The entire current student body of the K-12 school district.
 
Courtesy photo

Lande always had one or two decent players, the product of all those North River Road homes with basketball hoops above the garage. But interest among students and parents was minimal. Lande remembers looking into the stands during a home game several years ago and seeing three spectators. Total.

Five years ago, when the school had a particularly large and athletic class of eighth-grade boys coming up, Lande decided to apply for varsity league membership again.

"I knew we'd be good enough to compete by the time they got older," he says.

It wasn't a popular decision in the community. When North River had returned to varsity play for two years in the late 1970s, it hadn't gone well.

"They got clobbered badly every game," says John Barnes, coach of the 1966 state-tourney team and North River's unofficial historian. Playing against teams from schools many times larger, he says, "They just couldn't compete."

And North River Road residents hadn't forgotten that debacle.

"I was hated by much of the community," Lande recalls of the response to his decision. "I was nearly vilified by a lot of people."

The Mustangs' first year on varsity (2004-05) didn't help matters.

"My freshman year, everybody beat us by over 20, a lot of them by more than that," says Loren Pickering, a senior this season and North River's leading scorer and rebounder. The Mustangs had only six players, and they finished several games with just four after two had fouled out.

The next year, North River lost every game again.

●●●

Through it all, though, the Mustangs remained positive. To hear it from people who deal with them on the basketball court, North River's players sound like the very embodiment of sportsmanship, decency and class.

Photography teacher Donna Rager was standing beside superintendent Dave Pickering and his wife -- Loren Pickering's parents -- after a home game against Oakville when two game officials walked over to shake the Pickerings' hands.

"They told them, 'Your son is the nicest kid we encounter anywhere,'" Rager says. "I just thought that was a terrific endorsement."

 
TJ MULLINAX/Yakima Herald-Republic

The refs aren't alone in that assessment, nor is Pickering the only Mustang held in that esteem.

"They're all just like that," says Berg, the Oakville coach. "All clean-cut, polite, respectful. It's hard to find that nowadays."

What is not hard to find these days is North River fans.

The Mustangs won five games last year, and that tiny little gymnasium in Brooklyn began to fill up.
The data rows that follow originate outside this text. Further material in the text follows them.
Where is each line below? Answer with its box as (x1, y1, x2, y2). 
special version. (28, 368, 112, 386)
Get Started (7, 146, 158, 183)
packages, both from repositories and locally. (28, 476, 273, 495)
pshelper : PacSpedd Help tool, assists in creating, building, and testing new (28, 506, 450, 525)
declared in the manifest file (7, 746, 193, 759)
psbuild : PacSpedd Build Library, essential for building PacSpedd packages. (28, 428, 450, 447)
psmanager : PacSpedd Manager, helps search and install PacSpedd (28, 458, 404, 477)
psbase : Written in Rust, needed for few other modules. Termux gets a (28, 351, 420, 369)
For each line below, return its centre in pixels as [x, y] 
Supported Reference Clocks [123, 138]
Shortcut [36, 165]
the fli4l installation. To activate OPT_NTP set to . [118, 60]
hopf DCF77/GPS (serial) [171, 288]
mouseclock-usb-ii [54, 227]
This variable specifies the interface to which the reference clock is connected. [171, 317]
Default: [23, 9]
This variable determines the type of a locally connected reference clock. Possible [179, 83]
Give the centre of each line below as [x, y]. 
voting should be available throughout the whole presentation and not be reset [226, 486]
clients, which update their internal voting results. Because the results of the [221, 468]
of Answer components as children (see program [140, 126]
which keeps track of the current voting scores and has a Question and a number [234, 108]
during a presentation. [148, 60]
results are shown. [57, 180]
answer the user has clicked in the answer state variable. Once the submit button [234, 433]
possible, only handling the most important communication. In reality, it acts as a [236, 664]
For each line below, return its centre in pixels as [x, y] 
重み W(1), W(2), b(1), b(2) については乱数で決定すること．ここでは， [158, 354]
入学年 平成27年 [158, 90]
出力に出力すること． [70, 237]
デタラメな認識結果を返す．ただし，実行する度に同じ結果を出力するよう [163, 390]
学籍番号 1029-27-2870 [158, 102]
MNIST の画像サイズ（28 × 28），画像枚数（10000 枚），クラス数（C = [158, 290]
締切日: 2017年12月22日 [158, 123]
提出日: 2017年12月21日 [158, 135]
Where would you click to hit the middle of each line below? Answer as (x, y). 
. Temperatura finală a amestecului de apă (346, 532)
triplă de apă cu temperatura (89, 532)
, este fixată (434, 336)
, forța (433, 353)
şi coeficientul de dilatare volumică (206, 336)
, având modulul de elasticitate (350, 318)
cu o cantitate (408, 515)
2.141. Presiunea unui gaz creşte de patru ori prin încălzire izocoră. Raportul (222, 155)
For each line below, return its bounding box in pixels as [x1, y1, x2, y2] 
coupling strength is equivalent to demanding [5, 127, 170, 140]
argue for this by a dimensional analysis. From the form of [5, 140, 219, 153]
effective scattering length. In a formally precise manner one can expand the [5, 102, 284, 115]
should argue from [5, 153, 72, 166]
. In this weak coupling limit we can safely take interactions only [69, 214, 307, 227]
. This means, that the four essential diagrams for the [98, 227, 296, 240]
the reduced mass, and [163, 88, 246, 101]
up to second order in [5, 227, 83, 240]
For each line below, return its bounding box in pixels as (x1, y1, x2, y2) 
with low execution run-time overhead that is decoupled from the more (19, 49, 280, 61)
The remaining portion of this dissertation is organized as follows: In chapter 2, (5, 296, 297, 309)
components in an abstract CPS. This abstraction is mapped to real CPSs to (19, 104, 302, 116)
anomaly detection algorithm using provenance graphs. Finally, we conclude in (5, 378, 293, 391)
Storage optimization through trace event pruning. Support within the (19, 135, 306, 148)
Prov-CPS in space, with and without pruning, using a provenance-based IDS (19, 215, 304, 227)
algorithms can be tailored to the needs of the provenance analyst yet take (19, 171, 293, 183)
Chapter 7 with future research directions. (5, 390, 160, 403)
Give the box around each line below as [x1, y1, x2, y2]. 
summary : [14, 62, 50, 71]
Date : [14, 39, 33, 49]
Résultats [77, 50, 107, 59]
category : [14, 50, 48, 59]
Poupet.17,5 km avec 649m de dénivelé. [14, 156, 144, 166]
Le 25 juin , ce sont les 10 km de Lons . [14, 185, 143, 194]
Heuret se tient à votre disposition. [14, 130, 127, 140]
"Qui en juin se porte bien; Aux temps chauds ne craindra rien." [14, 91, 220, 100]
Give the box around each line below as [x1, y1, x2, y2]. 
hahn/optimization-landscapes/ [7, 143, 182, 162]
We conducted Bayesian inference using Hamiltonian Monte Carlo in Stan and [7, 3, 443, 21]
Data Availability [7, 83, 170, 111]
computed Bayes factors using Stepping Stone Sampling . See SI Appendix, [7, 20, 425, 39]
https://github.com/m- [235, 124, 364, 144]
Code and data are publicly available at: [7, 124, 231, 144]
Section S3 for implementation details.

This year, the Mustangs won six of their nine home games, in front of crowds that sometimes neared 150 people.

That may not sound like a lot until you see that tiny gym and realize that front-row spectators who stretch out their legs run the risk of tripping a player on the court. Or until you remember that the Mustangs' nine-player roster comprises three-quarters of the boys in their high school.

After the Mustangs earned their trip to state with a district semifinal victory over Oakville, Barnes and five of his players on North River's 1966 state team came to watch them in their district final, a 49-43 loss to Lake Quinault.

After the game, the players had their pictures taken with the players from 1966. They were two teams that had each brought joy and athletic glory to North River Road, to Brooklyn and the memory of what once was.

Their town no longer exists, but some good things never die.